Task brief => The answer should contain every entry below, copied exactly.

Collected data entries:
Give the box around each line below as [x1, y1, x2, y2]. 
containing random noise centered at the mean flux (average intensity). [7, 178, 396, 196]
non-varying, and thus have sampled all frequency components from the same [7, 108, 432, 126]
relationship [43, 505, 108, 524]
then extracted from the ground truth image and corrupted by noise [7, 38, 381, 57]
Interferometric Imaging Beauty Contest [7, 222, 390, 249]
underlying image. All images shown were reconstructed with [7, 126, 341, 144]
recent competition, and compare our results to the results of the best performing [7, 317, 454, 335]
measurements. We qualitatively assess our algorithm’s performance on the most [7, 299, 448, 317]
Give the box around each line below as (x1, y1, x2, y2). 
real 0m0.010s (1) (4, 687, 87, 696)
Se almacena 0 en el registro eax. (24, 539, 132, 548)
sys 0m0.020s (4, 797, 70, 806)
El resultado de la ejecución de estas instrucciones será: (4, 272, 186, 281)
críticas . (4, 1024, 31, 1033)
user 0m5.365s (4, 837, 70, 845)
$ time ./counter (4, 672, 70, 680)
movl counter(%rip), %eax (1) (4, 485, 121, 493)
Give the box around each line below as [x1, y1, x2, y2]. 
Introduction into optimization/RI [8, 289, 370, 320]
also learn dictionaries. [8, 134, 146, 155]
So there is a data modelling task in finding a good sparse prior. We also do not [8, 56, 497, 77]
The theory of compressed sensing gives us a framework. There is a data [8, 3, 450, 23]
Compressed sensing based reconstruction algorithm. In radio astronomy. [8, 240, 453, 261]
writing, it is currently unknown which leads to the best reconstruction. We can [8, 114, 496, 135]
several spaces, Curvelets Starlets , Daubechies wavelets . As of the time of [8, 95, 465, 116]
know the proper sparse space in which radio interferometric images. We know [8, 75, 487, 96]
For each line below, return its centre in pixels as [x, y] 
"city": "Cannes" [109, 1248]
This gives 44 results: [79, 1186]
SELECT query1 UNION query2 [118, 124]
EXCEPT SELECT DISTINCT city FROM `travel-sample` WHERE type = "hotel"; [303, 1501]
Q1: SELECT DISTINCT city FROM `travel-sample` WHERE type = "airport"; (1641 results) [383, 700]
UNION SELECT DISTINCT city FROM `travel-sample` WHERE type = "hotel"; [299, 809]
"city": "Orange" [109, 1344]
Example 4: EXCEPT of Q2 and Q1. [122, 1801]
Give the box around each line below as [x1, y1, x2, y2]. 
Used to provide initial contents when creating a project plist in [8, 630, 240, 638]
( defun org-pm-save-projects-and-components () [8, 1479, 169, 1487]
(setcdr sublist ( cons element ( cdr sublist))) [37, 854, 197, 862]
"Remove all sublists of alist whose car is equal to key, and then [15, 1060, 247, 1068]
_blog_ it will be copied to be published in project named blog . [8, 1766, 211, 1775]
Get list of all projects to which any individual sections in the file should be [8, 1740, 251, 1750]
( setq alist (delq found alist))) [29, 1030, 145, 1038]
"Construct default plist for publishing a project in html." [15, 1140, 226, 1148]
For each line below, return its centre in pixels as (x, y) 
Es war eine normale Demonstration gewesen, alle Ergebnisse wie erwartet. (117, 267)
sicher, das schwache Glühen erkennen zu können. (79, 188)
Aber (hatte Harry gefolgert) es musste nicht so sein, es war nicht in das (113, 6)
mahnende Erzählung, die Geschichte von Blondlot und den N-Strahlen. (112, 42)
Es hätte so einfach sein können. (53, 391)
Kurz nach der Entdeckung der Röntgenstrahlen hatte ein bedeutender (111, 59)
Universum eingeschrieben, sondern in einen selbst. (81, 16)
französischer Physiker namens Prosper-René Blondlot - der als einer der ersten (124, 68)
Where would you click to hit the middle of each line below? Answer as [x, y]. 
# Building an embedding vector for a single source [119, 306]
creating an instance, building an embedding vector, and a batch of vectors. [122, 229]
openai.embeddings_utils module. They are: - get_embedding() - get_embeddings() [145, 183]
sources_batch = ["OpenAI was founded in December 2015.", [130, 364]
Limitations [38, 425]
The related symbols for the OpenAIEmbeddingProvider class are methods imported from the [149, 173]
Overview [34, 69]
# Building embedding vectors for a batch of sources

Exercise solution =>
Give the box around each line below as [x1, y1, x2, y2]. 
containing random noise centered at the mean flux (average intensity). [7, 178, 396, 196]
non-varying, and thus have sampled all frequency components from the same [7, 108, 432, 126]
relationship [43, 505, 108, 524]
then extracted from the ground truth image and corrupted by noise [7, 38, 381, 57]
Interferometric Imaging Beauty Contest [7, 222, 390, 249]
underlying image. All images shown were reconstructed with [7, 126, 341, 144]
recent competition, and compare our results to the results of the best performing [7, 317, 454, 335]
measurements. We qualitatively assess our algorithm’s performance on the most [7, 299, 448, 317]
Give the box around each line below as (x1, y1, x2, y2). 
real 0m0.010s (1) (4, 687, 87, 696)
Se almacena 0 en el registro eax. (24, 539, 132, 548)
sys 0m0.020s (4, 797, 70, 806)
El resultado de la ejecución de estas instrucciones será: (4, 272, 186, 281)
críticas . (4, 1024, 31, 1033)
user 0m5.365s (4, 837, 70, 845)
$ time ./counter (4, 672, 70, 680)
movl counter(%rip), %eax (1) (4, 485, 121, 493)
Give the box around each line below as [x1, y1, x2, y2]. 
Introduction into optimization/RI [8, 289, 370, 320]
also learn dictionaries. [8, 134, 146, 155]
So there is a data modelling task in finding a good sparse prior. We also do not [8, 56, 497, 77]
The theory of compressed sensing gives us a framework. There is a data [8, 3, 450, 23]
Compressed sensing based reconstruction algorithm. In radio astronomy. [8, 240, 453, 261]
writing, it is currently unknown which leads to the best reconstruction. We can [8, 114, 496, 135]
several spaces, Curvelets Starlets , Daubechies wavelets . As of the time of [8, 95, 465, 116]
know the proper sparse space in which radio interferometric images. We know [8, 75, 487, 96]
For each line below, return its centre in pixels as [x, y] 
"city": "Cannes" [109, 1248]
This gives 44 results: [79, 1186]
SELECT query1 UNION query2 [118, 124]
EXCEPT SELECT DISTINCT city FROM `travel-sample` WHERE type = "hotel"; [303, 1501]
Q1: SELECT DISTINCT city FROM `travel-sample` WHERE type = "airport"; (1641 results) [383, 700]
UNION SELECT DISTINCT city FROM `travel-sample` WHERE type = "hotel"; [299, 809]
"city": "Orange" [109, 1344]
Example 4: EXCEPT of Q2 and Q1. [122, 1801]
Give the box around each line below as [x1, y1, x2, y2]. 
Used to provide initial contents when creating a project plist in [8, 630, 240, 638]
( defun org-pm-save-projects-and-components () [8, 1479, 169, 1487]
(setcdr sublist ( cons element ( cdr sublist))) [37, 854, 197, 862]
"Remove all sublists of alist whose car is equal to key, and then [15, 1060, 247, 1068]
_blog_ it will be copied to be published in project named blog . [8, 1766, 211, 1775]
Get list of all projects to which any individual sections in the file should be [8, 1740, 251, 1750]
( setq alist (delq found alist))) [29, 1030, 145, 1038]
"Construct default plist for publishing a project in html." [15, 1140, 226, 1148]
For each line below, return its centre in pixels as (x, y) 
Es war eine normale Demonstration gewesen, alle Ergebnisse wie erwartet. (117, 267)
sicher, das schwache Glühen erkennen zu können. (79, 188)
Aber (hatte Harry gefolgert) es musste nicht so sein, es war nicht in das (113, 6)
mahnende Erzählung, die Geschichte von Blondlot und den N-Strahlen. (112, 42)
Es hätte so einfach sein können. (53, 391)
Kurz nach der Entdeckung der Röntgenstrahlen hatte ein bedeutender (111, 59)
Universum eingeschrieben, sondern in einen selbst. (81, 16)
französischer Physiker namens Prosper-René Blondlot - der als einer der ersten (124, 68)
Where would you click to hit the middle of each line below? Answer as [x, y]. 
# Building an embedding vector for a single source [119, 306]
creating an instance, building an embedding vector, and a batch of vectors. [122, 229]
openai.embeddings_utils module. They are: - get_embedding() - get_embeddings() [145, 183]
sources_batch = ["OpenAI was founded in December 2015.", [130, 364]
Limitations [38, 425]
The related symbols for the OpenAIEmbeddingProvider class are methods imported from the [149, 173]
Overview [34, 69]
# Building embedding vectors for a batch of sources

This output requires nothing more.